歯並びには遺伝のほかに舌などの癖が影響しますが、仮に歯並びを悪くする可能性がある癖を完璧に取り除いたとしても、歯や顎の大きさとバランスの乱れを引き起こす遺伝の力が強ければ歯並びは悪くなります。
歯並びが悪くなる原因のうち、遺伝が関係しているものは以下の3つです。
- 歯の大きさ
- 上下の顎の大きさ
- 唇や舌などの口の筋肉
歯の大きさは遺伝、顎の大きさや口の筋肉は遺伝的要素に加えて日ごろの癖が影響します。
歯の大きさ
歯の大きさは両親からの遺伝で決まります。顎の大きさよりも歯が大きいと、歯が並ぶスペースが足りなくなって歯並びが悪くなります。
遺伝による歯の大きさは基本的に変えられないので、顎の大きさと口の筋肉がどのように発育するかによって歯並びが良くなるか悪くなるかが決まります。
上下の顎の大きさ
上下の顎の大きさのバランスが乱れると、出っ歯や受け口、開咬などの不正咬合を引き起こします。
上下の顎のどちらかが小さいか大きい、または上下ともに大きくて前にせり出した形をしているなど、顎の大きさのバランスが悪いことが遺伝している場合は、歯並びが悪くなる可能性があります。
また、日ごろの癖も上下の顎の大きさに影響します。
舌を前に押し出す癖や3歳を過ぎても指しゃぶりをする癖、頬杖をつく癖などは、顎の形を変形させたり発育を邪魔したりするだけでなく、遺伝的な歯並びの悪さを加速させる可能性があるので注意しましょう。
唇や舌などの口の筋肉
唇や舌などの口の筋肉は、遺伝と癖の両方から影響を受けます。
遺伝的に唇の筋力が弱かったり口を閉じにくい唇の形をしていたりする場合は、外側から歯を押さえつける力が働かないため歯が外に広がりやすくなり、出っ歯になることがあります。
舌も同じように、遺伝的に舌の力が弱かったり舌の裏の筋が大きかったりして口を閉じたときの舌の位置が悪いと、受け口や開咬を引き起こします。
また、舌を前に突き出す癖や口をすぼめる癖がある場合は、それ自体が悪い歯並びを引き起こす原因となりますが、遺伝的に出っ歯や受け口の要素を持つ人の歯並びをさらに悪化させることがあります。
遺伝で歯並びが悪くなりそうな人が気をつけたいこと
家系的に出っ歯や受け口の人が多い場合は、遺伝によって歯並びが悪くなる可能性があります。
歯並びには子どものころの生活習慣も関係してくるので、遺伝的に歯並びが悪い可能性がある場合は、以下の点に気をつけると良いでしょう。
- 3歳を過ぎてからの指しゃぶりは止める
- 舌で歯を押したり前に出したりする癖を治す
- 頬杖をつかないようにする
- 姿勢を正す
- 硬いものも食べる
- 虫歯にならないようにする
3歳を過ぎてからの指しゃぶりは止める
指しゃぶりをすると前歯に力がかかって歯が外に傾き、出っ歯や開咬などを引き起こします。
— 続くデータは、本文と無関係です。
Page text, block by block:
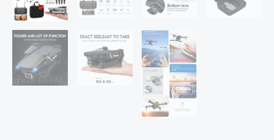
Off/Landing,
Flips,
Headless
Mode,
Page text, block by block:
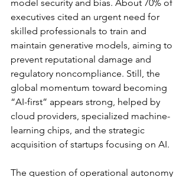
model security and bias. About 70% of
executives cited an urgent need for
skilled professionals to train and
maintain generative models, aiming to
prevent reputational damage and
regulatory noncompliance. Still, the
global momentum toward becoming
“AI-first” appears strong, helped by
cloud providers, specialized machine-
learning chips, and the strategic
acquisition of startups focusing on AI.
The question of operational autonomy
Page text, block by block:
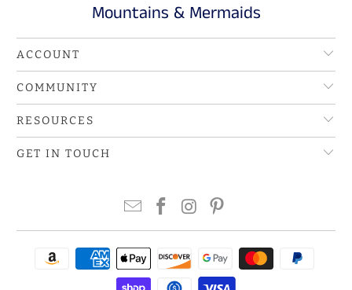
Mountains & Mermaids
ACCOUNT
COMMUNITY
RESOURCES
GET IN TOUCH
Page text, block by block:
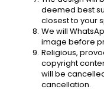
deemed best
closest to your
We will
image before
Religious,
copyright
will be
cancellation.
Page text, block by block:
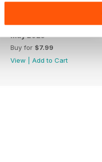
May 2025
Buy for $7.99
View
Add to Cart
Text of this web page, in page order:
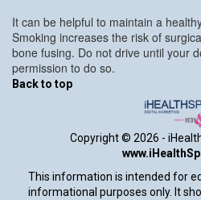
It can be helpful to maintain a
Smoking increases the risk of
bone fusing. Do not drive until your
permission to do so.
Back to top
Copyright © 2026 -
This information is intended for
informational purposes only. It
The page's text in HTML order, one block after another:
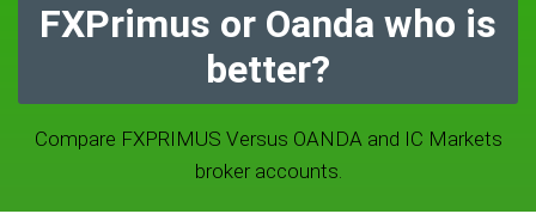
FXPrimus or Oanda who is
better?
Compare FXPRIMUS Versus OANDA and IC Markets
broker accounts.
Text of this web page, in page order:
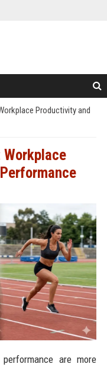
Productivity and
Workplace
are more
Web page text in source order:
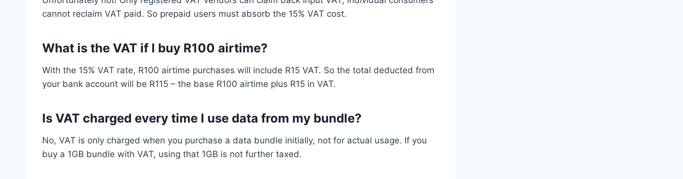
cannot reclaim VAT paid. So prepaid users must absorb the 15% VAT cost.
What is the VAT if I buy R100 airtime?
With the 15% VAT rate, R100 airtime purchases will include R15 VAT. So the total deducted from
your bank account will be R115 – the base R100 airtime plus R15 in VAT.
Is VAT charged every time I use data from my bundle?
No, VAT is only charged when you purchase a data bundle initially, not for actual usage. If you
buy a 1GB bundle with VAT, using that 1GB is not further taxed.
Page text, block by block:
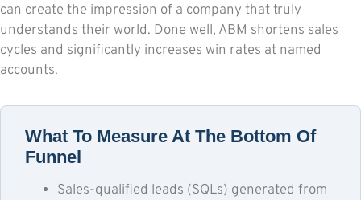
can create the impression of a company that truly
understands their world. Done well, ABM shortens sales
cycles and significantly increases win rates at named
accounts.
What To Measure At The Bottom Of
Funnel
Sales-qualified leads (SQLs) generated from
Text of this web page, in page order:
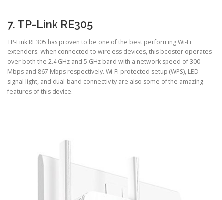
7. TP-Link RE305
TP-Link RE305 has proven to be one of the best performing Wi-Fi
extenders. When connected to wireless devices, this booster operates
over both the 2.4 GHz and 5 GHz band with a network speed of 300
Mbps and 867 Mbps respectively. Wi-Fi protected setup (WPS), LED
signal light, and dual-band connectivity are also some of the amazing
features of this device.
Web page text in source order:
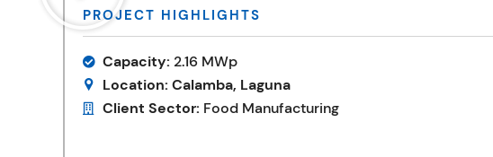
PROJECT HIGHLIGHTS
Capacity: 2.16 MWp
Location: Calamba, Laguna
Client Sector: Food Manufacturing
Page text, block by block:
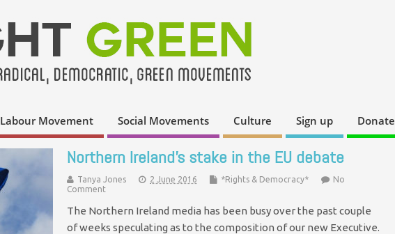
Labour Movement Social Movements Culture Sign up Donate
Northern Ireland’s stake in the EU debate
Tanya Jones 2 June 2016 *Rights & Democracy*
No
Comment
The Northern Ireland media has been busy over the past couple
of weeks speculating as to the composition of our new Executive.

また、顎の形が狭窄してVの字になり、骨格的な不正咬合を引き起こすこともあります。
赤ちゃんのうちの指しゃぶりは誰にでもあるので異常ではありませんが、通常は3歳くらいまでに消えていくものです。
そのため、3歳を過ぎても指しゃぶりが続く場合は悪癖とされます。
日中の指しゃぶりの場合は手を動かす遊びや外で体を動かす遊びを増やしたり、寝るときの指しゃぶりの場合は子どもが安心するように寝る前に本を読んだり手を握ってあげるなど、止めるように促したほうが良いでしょう。
関連記事:指しゃぶりは歯並びに関係する?
舌で歯を押したり前に出したりする癖を治す
舌で歯を押したり前に突き出す癖がある場合は、意識的に治すようにすると良いでしょう。
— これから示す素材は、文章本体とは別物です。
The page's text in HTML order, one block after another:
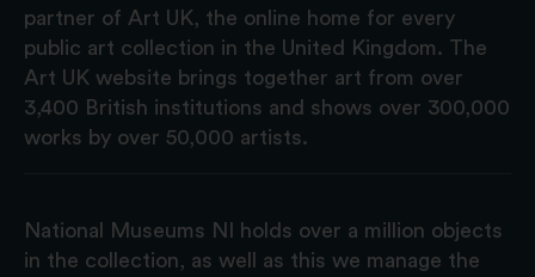
partner of Art UK, the online home for every
public art collection in the United Kingdom. The
Art UK website brings together art from over
3,400 British institutions and shows over 300,000
works by over 50,000 artists.
National Museums NI holds over a million objects
in the collection, as well as this we manage the
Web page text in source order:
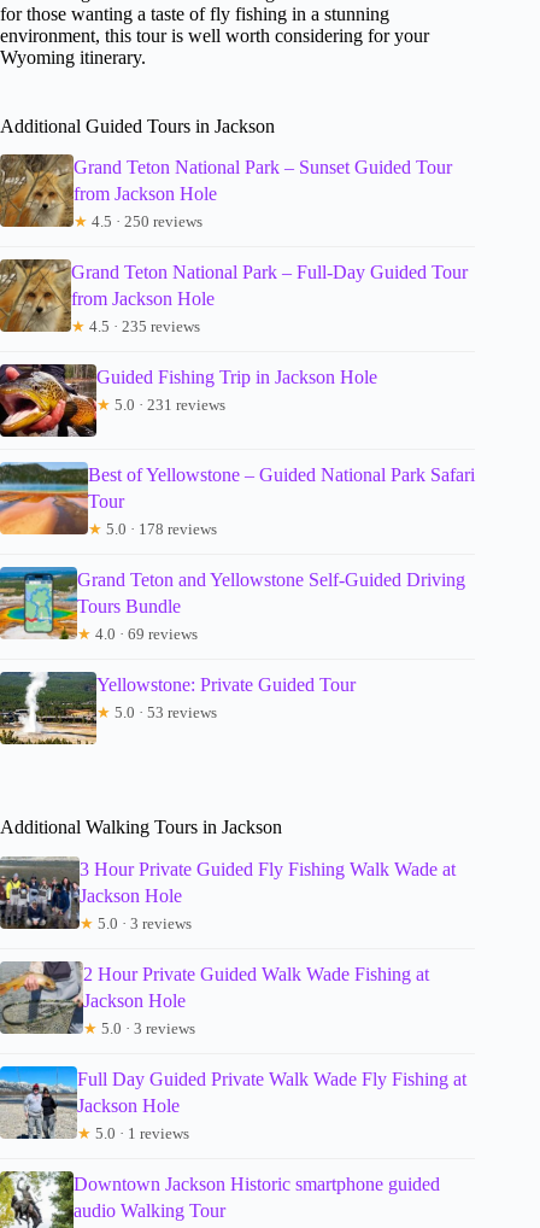
for those wanting a taste of fly fishing in a stunning
environment, this tour is well worth considering for your
Wyoming itinerary.
Additional Guided Tours in Jackson
Grand Teton National Park – Sunset Guided Tour
from Jackson Hole
★ 4.5 · 250 reviews
Grand Teton National Park – Full-Day Guided Tour
from Jackson Hole
★ 4.5 · 235 reviews
Guided Fishing Trip in Jackson Hole
★ 5.0 · 231 reviews
Best of Yellowstone – Guided National Park Safari
Tour
★ 5.0 · 178 reviews
Grand Teton and Yellowstone Self-Guided Driving
Tours Bundle
★ 4.0 · 69 reviews
Yellowstone: Private Guided Tour
★ 5.0 · 53 reviews
Additional Walking Tours in Jackson
3 Hour Private Guided Fly Fishing Walk Wade at
Jackson Hole
★ 5.0 · 3 reviews
2 Hour Private Guided Walk Wade Fishing at
Jackson Hole
★ 5.0 · 3 reviews
Full Day Guided Private Walk Wade Fly Fishing at
Jackson Hole
★ 5.0 · 1 reviews
Downtown Jackson Historic smartphone guided
audio Walking Tour

舌で上の前歯を押す癖がある場合は出っ歯、下の前歯を押す癖がある場合は受け口、前に突き出す癖がある場合は出っ歯や受け口に加えて開口を引き起こす可能性があります。
頬杖をつかないようにする
頬杖をつくと片方の顎にだけ力がかかるので、顎が曲がって噛み合わせがずれてしまうことがあります。成長期の子どもは骨が柔らかく、特に影響を受けやすいので注意しましょう。
姿勢を正す
噛み合わせは全身の骨のバランスとも関係しています。姿勢が悪い場合は、良い姿勢をキープするように心がけましょう。
例えば、姿勢が悪くて猫背になっていると胸が開かない分、呼吸がしにくくなって口が開きます。
口が開くと舌や下顎が前に出やすくなるので、この状態が続くと下顎が前に出る形が定着して受け口となります。
また、身体を傾ける姿勢が続くと噛み合わせの位置がずれて、顎が曲がる可能性もあります。
硬いものも食べる
子どものうちに柔らかいパンやハンバーグ、グラタンなどの柔らかいものばかり食べていると、咬む機能を正常に獲得できずに顎の発育が悪くなることがあります。
人間がある程度硬いものを食べるときは、前歯で噛み砕く動きと奥歯ですり潰す動きを満遍なく使います。
しかし、柔らかいものは奥歯をあまり使わなくても食べられてしまうため、顎が発達しないことがあります。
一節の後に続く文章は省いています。